*** The data ***
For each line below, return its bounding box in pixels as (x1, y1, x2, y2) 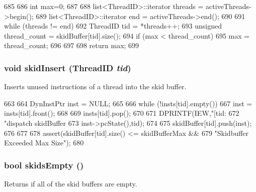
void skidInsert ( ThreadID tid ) (4, 61, 131, 74)
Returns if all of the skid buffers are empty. (4, 178, 137, 188)
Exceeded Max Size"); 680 (4, 137, 84, 148)
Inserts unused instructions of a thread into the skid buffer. (4, 81, 187, 92)
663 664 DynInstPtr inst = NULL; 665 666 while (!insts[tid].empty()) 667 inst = (4, 98, 252, 108)
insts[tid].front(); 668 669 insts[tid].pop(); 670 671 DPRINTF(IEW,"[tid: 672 (4, 108, 239, 118)
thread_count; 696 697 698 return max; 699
*** End of The data ***
**Your objective**
Without including any picture, repeat the data exactly.

**Answer to this problem**
For each line below, return its bounding box in pixels as (x1, y1, x2, y2) 
void skidInsert ( ThreadID tid ) (4, 61, 131, 74)
Returns if all of the skid buffers are empty. (4, 178, 137, 188)
Exceeded Max Size"); 680 (4, 137, 84, 148)
Inserts unused instructions of a thread into the skid buffer. (4, 81, 187, 92)
663 664 DynInstPtr inst = NULL; 665 666 while (!insts[tid].empty()) 667 inst = (4, 98, 252, 108)
insts[tid].front(); 668 669 insts[tid].pop(); 670 671 DPRINTF(IEW,"[tid: 672 (4, 108, 239, 118)
thread_count; 696 697 698 return max; 699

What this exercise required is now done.